Outrora, essa desculpa até poderia ser invocada, tanto que Aliomar Baleeiro chegou a escrever sobre o Supremo Tribunal Federal [2], mas agora isso não se mostra verdadeiro. A comunidade acadêmica desenvolve diversas pesquisas sobre as instituições e personagens jurídicos e, além disso, a sociedade debate as decisões judiciais que chegam mesmo a ser televisionadas. E debate denúncias e acusações temerárias. Aliás, o Supremo Tribunal já alertou sobre o agir estratégico de juízes e promotores (ler aqui).

Por que será que o MP recebeu as garantias da magistratura? Para agir estrategicamente ou para se portar como “um magistrado”? As garantias são para não se apresentar como um teimoso e irascível acusador. O agir por princípios é o que (deveria) pauta(r) o agente imparcial; porém, diante dessa fragilidade do tipo ideal do promotor de Justiça, o que se verifica é a atuação pautada pelo agir estratégico, ou seja, um comportamento próprio de quem possui interesse no desfecho do processo. Em verdade, o comportamento de assistente de acusação.

3) Mas, afinal, por que existe essa resistência? Tentemos. A despeito de o Texto Constitucional de 1988 ter surgido em um momento de superação do regime de força — daí a ilegitimidade de uma nova Assembleia Constituinte, pois o que seria objeto de superação agora? — instituído no dia 1º de abril de 1964, a verdade é que permanece o autoritarismo na sociedade brasileira.

Trata-se de um imaginário forjado na história brasileira. Uma fagocitose (ruim) do Direito feito pela autoridade estatal. A bureau-cracia, instituidora da modernidade, foi substituída pela parcialidade. Em vez de a autoridade garantir as garantias, coloca-se contra essas.

Nesse ponto, não se pode desprezar a responsabilidade das faculdades de direito e das próprias instituições em sabotar o projeto constitucional de atuação do membro do Ministério Público no curso da persecução penal.

4) Quem fiscaliza, mesmo, a lei?
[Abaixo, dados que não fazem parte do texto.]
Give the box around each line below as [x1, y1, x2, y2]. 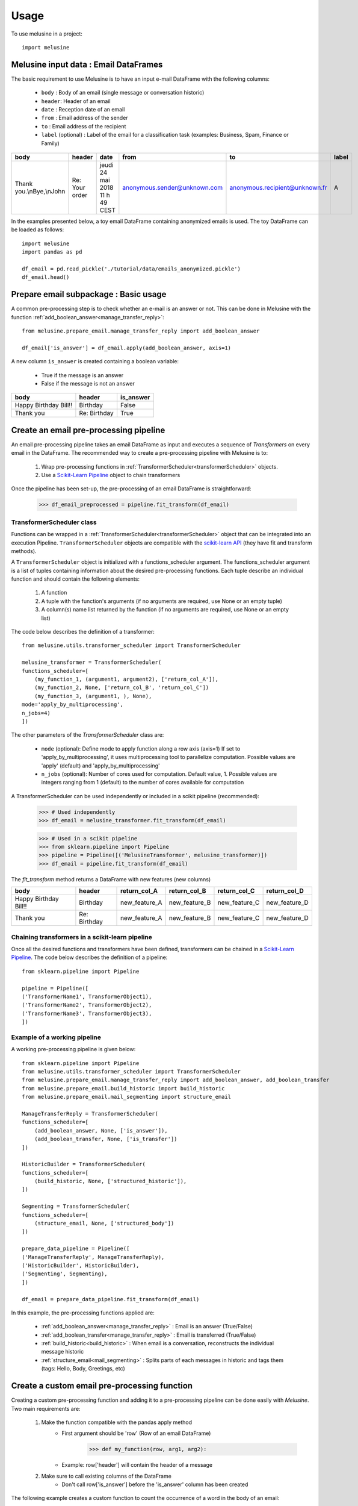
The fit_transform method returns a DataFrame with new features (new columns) [11, 875, 211, 883]
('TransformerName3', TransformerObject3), [22, 1010, 152, 1017]
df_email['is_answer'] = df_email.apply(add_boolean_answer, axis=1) [22, 344, 232, 351]
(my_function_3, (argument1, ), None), [34, 693, 152, 699]
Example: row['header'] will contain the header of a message [61, 1461, 213, 1469]
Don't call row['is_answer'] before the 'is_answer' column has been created [61, 1481, 248, 1488]
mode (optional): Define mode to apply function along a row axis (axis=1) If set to [41, 745, 241, 752]
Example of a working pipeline [11, 1033, 102, 1042]
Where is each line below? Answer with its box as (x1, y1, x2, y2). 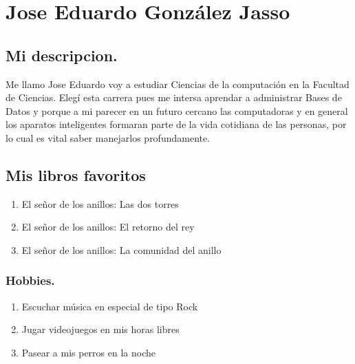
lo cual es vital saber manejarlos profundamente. (6, 130, 211, 144)
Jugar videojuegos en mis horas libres (21, 322, 180, 336)
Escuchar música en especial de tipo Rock (21, 299, 198, 313)
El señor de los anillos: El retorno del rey (21, 220, 195, 234)
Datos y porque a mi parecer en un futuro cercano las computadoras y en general (6, 103, 348, 118)
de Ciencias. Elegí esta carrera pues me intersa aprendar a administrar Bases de (6, 90, 342, 105)
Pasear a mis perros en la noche (21, 345, 155, 359)
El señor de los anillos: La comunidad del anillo (21, 242, 222, 257)
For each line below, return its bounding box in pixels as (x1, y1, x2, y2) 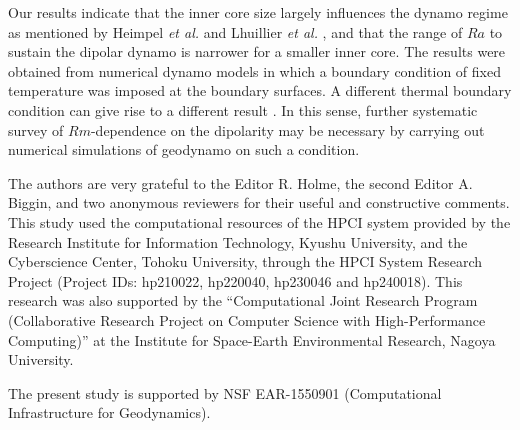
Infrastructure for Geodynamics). (8, 402, 211, 423)
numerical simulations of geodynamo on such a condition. (8, 139, 360, 160)
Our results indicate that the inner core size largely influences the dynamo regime (8, 2, 508, 22)
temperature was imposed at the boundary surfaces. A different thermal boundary (8, 80, 512, 101)
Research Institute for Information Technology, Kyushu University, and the (8, 231, 468, 252)
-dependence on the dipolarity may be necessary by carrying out (90, 119, 485, 140)
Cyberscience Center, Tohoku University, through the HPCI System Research (8, 251, 483, 272)
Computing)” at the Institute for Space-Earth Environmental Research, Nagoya (8, 329, 496, 350)
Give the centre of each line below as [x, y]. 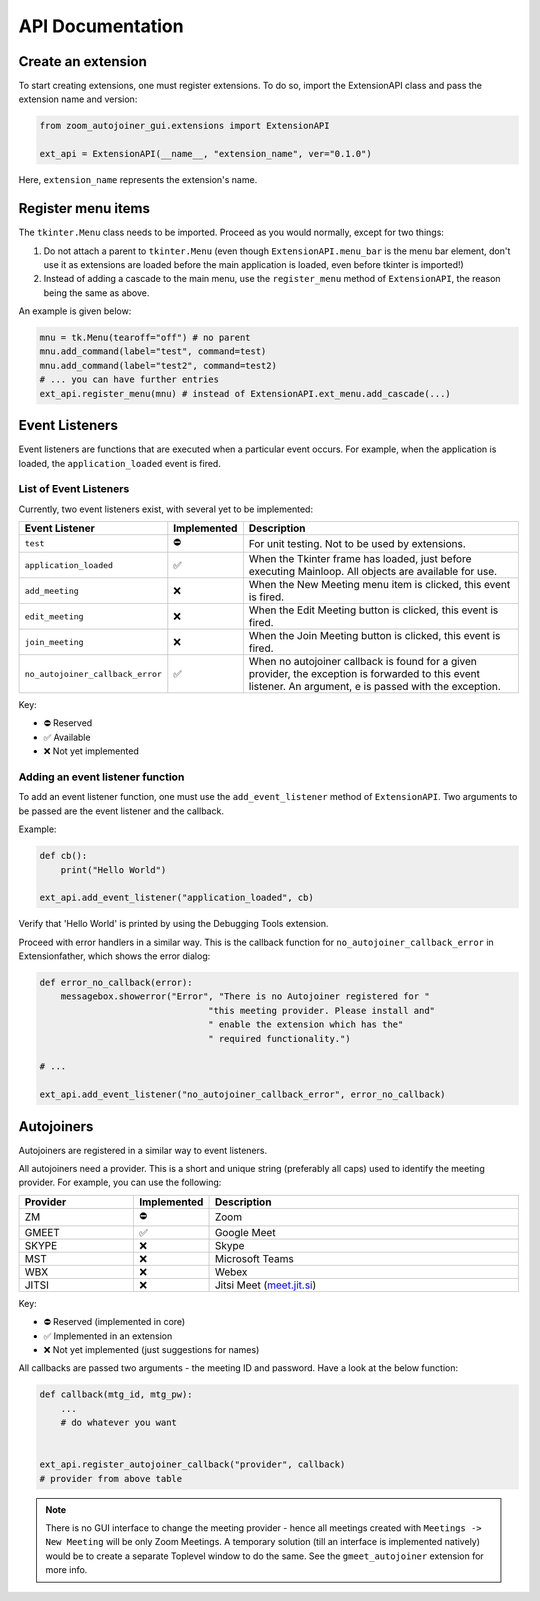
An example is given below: [75, 311]
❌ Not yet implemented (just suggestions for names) [151, 1349]
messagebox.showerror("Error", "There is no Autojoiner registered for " [245, 996]
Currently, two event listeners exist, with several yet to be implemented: [166, 509]
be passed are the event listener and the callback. [121, 811]
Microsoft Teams [254, 1258]
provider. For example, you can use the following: [120, 1182]
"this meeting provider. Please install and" [321, 1010]
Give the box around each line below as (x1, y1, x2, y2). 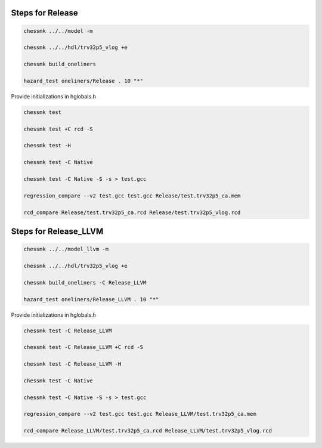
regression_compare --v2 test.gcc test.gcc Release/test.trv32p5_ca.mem (23, 192, 241, 199)
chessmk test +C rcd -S (23, 125, 94, 132)
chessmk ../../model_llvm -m (23, 246, 109, 253)
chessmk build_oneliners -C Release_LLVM (23, 279, 147, 286)
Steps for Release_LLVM (11, 227, 104, 237)
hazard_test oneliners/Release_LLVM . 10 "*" (23, 296, 159, 302)
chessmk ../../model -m (23, 27, 94, 34)
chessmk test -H (23, 142, 72, 149)
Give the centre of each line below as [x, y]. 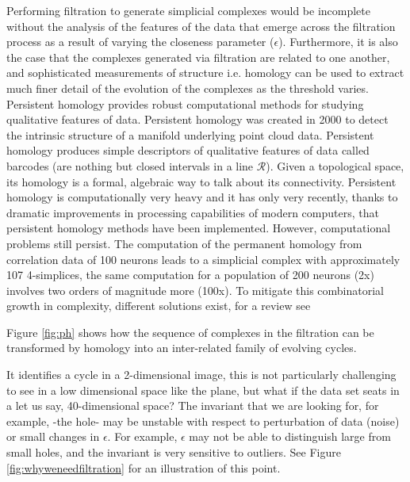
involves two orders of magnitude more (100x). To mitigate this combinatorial [195, 290]
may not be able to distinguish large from [290, 436]
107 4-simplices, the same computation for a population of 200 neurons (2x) [190, 275]
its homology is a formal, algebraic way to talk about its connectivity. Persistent [201, 181]
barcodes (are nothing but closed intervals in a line [130, 165]
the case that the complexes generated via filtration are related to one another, [198, 57]
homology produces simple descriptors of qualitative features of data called [188, 150]
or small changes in [53, 436]

Se o Ministério Público ainda não conseguiu romper com essa resistência ao “novo” modelo institucional, há de se perguntar: quem no processo penal brasileiro exerce, de fato, a função de fiscal da lei?

É aqui que, surpreendentemente — pela opção do MP pelo agir estratégico — tem-se que o grande fiscalizador da legalidade na persecução penal é a defesa criminal. O Superior Tribunal de Justiça, em paradigmático julgado sobre o reconhecimento pessoal, destacou isso. Diariamente, advogados e defensores públicos se insurgem contra os desmandos praticados nas ações penais e que se originam no agir estratégico adotado pelo titular da ação penal pública.

Qual é o busílis? Simples. É que esse tipo de atuação sequer deveria ser imaginado se o promotor de acusação tivesse, enfim, dado lugar ao promotor de Justiça. É claro que a atuação defensiva não é descompromissada, mas, diante de uma mentalidade autoritária, a fiscalização da lei quase sempre irá lhe trazer algum benefício.

A comunidade jurídica deveria olhar melhor para essa fenomenologia. Quem deveria ser imparcial, não fiscaliza a legalidade e, por agir estrategicamente, visa a todo custo, ainda que seja pela superação das leis, uma condenação. Paradoxalmente, quem é o parcial, acaba por se mostrar um intransigente defensor da legalidade, pois, nesse cenário autoritário, assim se mostrará mais fácil um provimento jurisdicional mais favorável.

Já hoje não deveríamos dizer ou indagar “o Ministério Público — esse outro desconhecido”, imitando Baleeiro. Na verdade, de tão conhecido, o Ministério Público vai perdendo espaço para a própria defensoria, que, ao fim e ao cabo, cresce dialeticamente, dia a dia, justamente pelo fato de o Ministério Público não exercer o seu papel constitucional de fiscal da lei, como, aliás, dizia Alfredo Valadão: “Fiscal da lei, vindas as ilegalidades de onde vierem, inclusive de si próprio”.

[1] https://www.conjur.com.br/2020-out-26/streck-ministerio-publico-paraiba-professor-agassiz.

[2] BALEEIRO, Aliomar. O Supremo Tribunal Federal — esse outro desconhecido. Rio de Janeiro: Forense, 1968.